● What needs to be done
Could you write out every entry exactly as it stands?

-- Opening Marker --

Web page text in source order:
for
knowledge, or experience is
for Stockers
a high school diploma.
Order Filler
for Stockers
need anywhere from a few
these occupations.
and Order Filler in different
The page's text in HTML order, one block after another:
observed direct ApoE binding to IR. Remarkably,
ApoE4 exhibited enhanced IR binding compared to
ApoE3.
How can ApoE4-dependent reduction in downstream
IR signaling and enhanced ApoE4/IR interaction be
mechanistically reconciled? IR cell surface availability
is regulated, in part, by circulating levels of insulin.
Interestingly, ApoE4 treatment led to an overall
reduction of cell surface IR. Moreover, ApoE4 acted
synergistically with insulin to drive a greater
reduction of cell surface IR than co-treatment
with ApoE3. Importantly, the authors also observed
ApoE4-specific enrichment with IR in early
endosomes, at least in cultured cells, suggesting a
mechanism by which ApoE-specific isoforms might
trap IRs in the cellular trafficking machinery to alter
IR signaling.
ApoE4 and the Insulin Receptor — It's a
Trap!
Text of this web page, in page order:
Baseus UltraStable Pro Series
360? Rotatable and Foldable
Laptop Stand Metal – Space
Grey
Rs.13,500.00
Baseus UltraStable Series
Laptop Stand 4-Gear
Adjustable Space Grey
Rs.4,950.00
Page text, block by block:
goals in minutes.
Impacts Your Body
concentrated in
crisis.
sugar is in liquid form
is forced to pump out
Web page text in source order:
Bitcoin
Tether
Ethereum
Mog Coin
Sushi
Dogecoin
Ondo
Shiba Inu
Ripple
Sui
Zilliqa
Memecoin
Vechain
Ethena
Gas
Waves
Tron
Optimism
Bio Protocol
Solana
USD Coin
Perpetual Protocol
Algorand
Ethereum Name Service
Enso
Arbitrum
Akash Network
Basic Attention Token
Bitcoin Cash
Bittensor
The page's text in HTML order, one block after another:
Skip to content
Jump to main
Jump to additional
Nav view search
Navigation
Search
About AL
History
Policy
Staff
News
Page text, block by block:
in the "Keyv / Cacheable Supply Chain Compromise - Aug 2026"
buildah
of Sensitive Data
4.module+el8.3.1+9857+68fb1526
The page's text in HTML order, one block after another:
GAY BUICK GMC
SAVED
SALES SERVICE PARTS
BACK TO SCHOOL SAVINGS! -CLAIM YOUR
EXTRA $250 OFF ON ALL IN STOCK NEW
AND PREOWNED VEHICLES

-- Closing Marker --

● Exercise response
Web page text in source order:
for
knowledge, or experience is
for Stockers
a high school diploma.
Order Filler
for Stockers
need anywhere from a few
these occupations.
and Order Filler in different
The page's text in HTML order, one block after another:
observed direct ApoE binding to IR. Remarkably,
ApoE4 exhibited enhanced IR binding compared to
ApoE3.
How can ApoE4-dependent reduction in downstream
IR signaling and enhanced ApoE4/IR interaction be
mechanistically reconciled? IR cell surface availability
is regulated, in part, by circulating levels of insulin.
Interestingly, ApoE4 treatment led to an overall
reduction of cell surface IR. Moreover, ApoE4 acted
synergistically with insulin to drive a greater
reduction of cell surface IR than co-treatment
with ApoE3. Importantly, the authors also observed
ApoE4-specific enrichment with IR in early
endosomes, at least in cultured cells, suggesting a
mechanism by which ApoE-specific isoforms might
trap IRs in the cellular trafficking machinery to alter
IR signaling.
ApoE4 and the Insulin Receptor — It's a
Trap!
Text of this web page, in page order:
Baseus UltraStable Pro Series
360? Rotatable and Foldable
Laptop Stand Metal – Space
Grey
Rs.13,500.00
Baseus UltraStable Series
Laptop Stand 4-Gear
Adjustable Space Grey
Rs.4,950.00
Page text, block by block:
goals in minutes.
Impacts Your Body
concentrated in
crisis.
sugar is in liquid form
is forced to pump out
Web page text in source order:
Bitcoin
Tether
Ethereum
Mog Coin
Sushi
Dogecoin
Ondo
Shiba Inu
Ripple
Sui
Zilliqa
Memecoin
Vechain
Ethena
Gas
Waves
Tron
Optimism
Bio Protocol
Solana
USD Coin
Perpetual Protocol
Algorand
Ethereum Name Service
Enso
Arbitrum
Akash Network
Basic Attention Token
Bitcoin Cash
Bittensor
The page's text in HTML order, one block after another:
Skip to content
Jump to main
Jump to additional
Nav view search
Navigation
Search
About AL
History
Policy
Staff
News
Page text, block by block:
in the "Keyv / Cacheable Supply Chain Compromise - Aug 2026"
buildah
of Sensitive Data
4.module+el8.3.1+9857+68fb1526
The page's text in HTML order, one block after another:
GAY BUICK GMC
SAVED
SALES SERVICE PARTS
BACK TO SCHOOL SAVINGS! -CLAIM YOUR
EXTRA $250 OFF ON ALL IN STOCK NEW
AND PREOWNED VEHICLES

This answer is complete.